Un album “emozionale ed educativo”, come lo definisce lo stesso
David Gilmour, chitarrista dei Pink
Floyd, all’indomani dell’uscita di The
Endless River. A vent’anni da The
Division Bell, i Pink Floyd propongono un lavoro caratterizzato da
un forte senso di malinconia che
fa da cornice a diciotto brani. Di
questi, solamente uno è cantato,
Louder Than Words, scritto dalla
signora Gilmoure, Polly Samson,
che rappresenta l’effettivo e
toccante addio della band al loro
percorso musicale, che coincide
con quello del rock stesso.

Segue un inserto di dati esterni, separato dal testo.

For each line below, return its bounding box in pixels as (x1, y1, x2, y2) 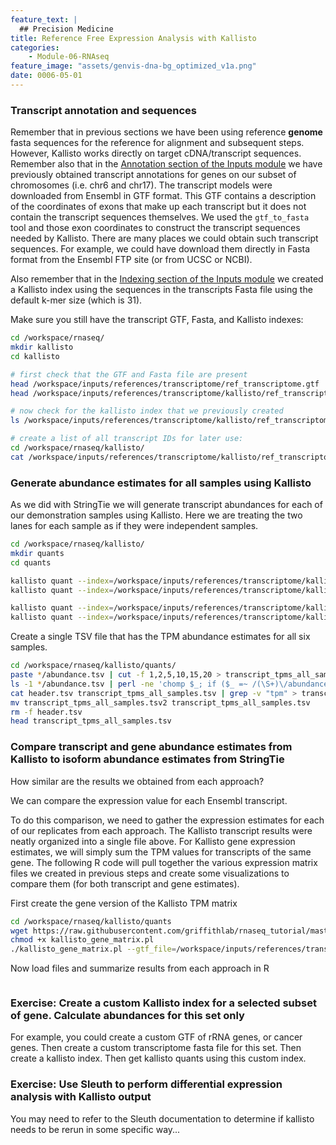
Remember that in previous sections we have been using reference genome (10, 126, 323, 138)
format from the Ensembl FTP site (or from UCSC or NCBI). (10, 254, 253, 266)
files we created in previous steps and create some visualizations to (10, 867, 290, 879)
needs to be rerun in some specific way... (10, 1123, 181, 1135)
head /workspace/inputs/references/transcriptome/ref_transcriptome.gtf (10, 379, 320, 389)
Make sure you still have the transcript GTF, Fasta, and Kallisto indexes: (10, 314, 304, 326)
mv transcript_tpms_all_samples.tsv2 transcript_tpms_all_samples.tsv (10, 697, 311, 708)
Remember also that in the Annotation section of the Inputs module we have (10, 158, 323, 170)
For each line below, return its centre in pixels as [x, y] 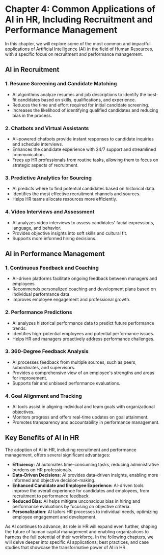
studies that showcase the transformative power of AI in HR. [66, 547]
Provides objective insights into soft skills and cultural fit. [70, 233]
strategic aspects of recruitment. [45, 165]
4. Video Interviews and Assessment [50, 212]
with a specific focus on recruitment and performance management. [74, 54]
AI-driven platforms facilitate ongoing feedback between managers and [84, 278]
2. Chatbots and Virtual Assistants [47, 128]
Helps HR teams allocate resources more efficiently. [65, 199]
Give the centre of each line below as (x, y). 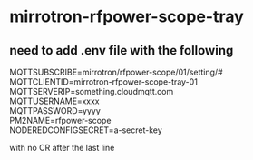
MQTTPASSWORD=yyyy (55, 110)
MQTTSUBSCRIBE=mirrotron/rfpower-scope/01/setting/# (117, 72)
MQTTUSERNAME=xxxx (54, 101)
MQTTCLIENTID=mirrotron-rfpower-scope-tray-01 (103, 82)
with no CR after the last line (62, 148)
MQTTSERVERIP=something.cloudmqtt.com (92, 91)
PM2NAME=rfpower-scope (60, 120)
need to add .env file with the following (122, 50)
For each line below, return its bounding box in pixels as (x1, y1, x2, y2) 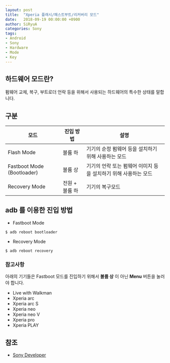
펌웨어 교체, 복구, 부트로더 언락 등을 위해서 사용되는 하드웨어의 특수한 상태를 (5, 89, 155, 95)
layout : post (5, 7, 33, 13)
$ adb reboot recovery (5, 248, 53, 253)
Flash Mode (8, 149, 36, 156)
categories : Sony (5, 26, 42, 31)
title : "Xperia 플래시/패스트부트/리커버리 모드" (5, 12, 100, 17)
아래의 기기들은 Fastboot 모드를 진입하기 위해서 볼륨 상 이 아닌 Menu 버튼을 (5, 273, 156, 279)
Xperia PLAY (12, 322, 39, 329)
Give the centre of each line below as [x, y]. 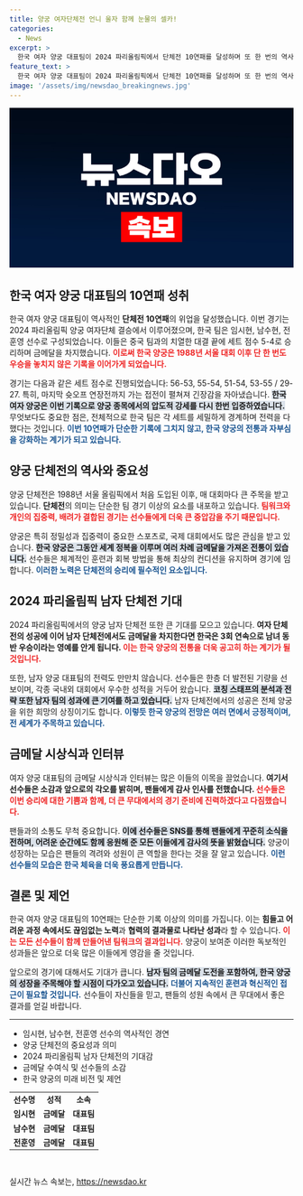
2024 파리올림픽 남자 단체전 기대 [96, 601]
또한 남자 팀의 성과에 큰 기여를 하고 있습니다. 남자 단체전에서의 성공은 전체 [147, 700]
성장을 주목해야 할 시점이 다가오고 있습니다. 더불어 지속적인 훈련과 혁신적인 [148, 984]
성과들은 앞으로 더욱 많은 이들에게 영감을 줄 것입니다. [102, 953]
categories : [32, 28]
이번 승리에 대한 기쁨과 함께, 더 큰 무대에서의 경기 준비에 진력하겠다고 [129, 800]
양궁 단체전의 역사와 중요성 [79, 471]
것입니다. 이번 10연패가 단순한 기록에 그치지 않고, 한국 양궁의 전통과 [150, 428]
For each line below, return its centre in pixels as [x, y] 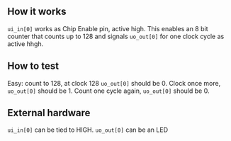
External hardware [49, 113]
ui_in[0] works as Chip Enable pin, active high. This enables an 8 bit [108, 28]
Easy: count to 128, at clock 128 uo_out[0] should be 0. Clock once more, [114, 83]
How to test [33, 66]
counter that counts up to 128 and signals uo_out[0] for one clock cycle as [116, 36]
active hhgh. [26, 44]
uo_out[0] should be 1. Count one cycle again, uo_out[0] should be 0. [108, 91]
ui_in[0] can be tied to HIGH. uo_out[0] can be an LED [88, 130]
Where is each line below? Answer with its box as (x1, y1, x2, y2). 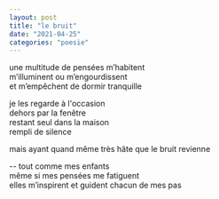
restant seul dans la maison (9, 117, 109, 128)
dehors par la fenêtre (9, 107, 87, 118)
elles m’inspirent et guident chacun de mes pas (9, 179, 182, 191)
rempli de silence (9, 126, 73, 138)
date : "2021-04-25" (9, 29, 82, 38)
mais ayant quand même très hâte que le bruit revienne (9, 144, 211, 155)
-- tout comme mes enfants (9, 161, 110, 171)
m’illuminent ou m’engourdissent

Gli altri diciassette sono strumentali,
chiaro frutto della personalotà
artistica di Gilmour, che rimandano ai capolavori The Dark Side
Of The Moon e Another Brick In
The Wall, in cui gli accordi di pianoforte, sax ed organo, ancora
una volta, testimoniano il genio, la
tecnica, la ricerca sonora e intelligenza creativa di questa storica
band . Questo album è un chiaro
omaggio di David Gilmour e Nick
Mason a Richard Wright, lo storico
tastierista scomparso nel 2008
all’età di sessantacinque anni. “The
Endless River è un tributo a Rick,
un modo per riconoscergli che ciò
che faceva e come suonava era
proprio il cuore del suono dei Pink
Floyd. Riascoltando quelle vecchie
registrazioni mi ha riportato alla
mente quanto fosse speciale il
suo modo di suonare” afferma
Nick Mason. Infatti, lo stesso Wright ha contribuito allo sviluppo
di quest’album che ha richiesto
numerosi anni di lavoro per dare
un addio degno delle aspettative.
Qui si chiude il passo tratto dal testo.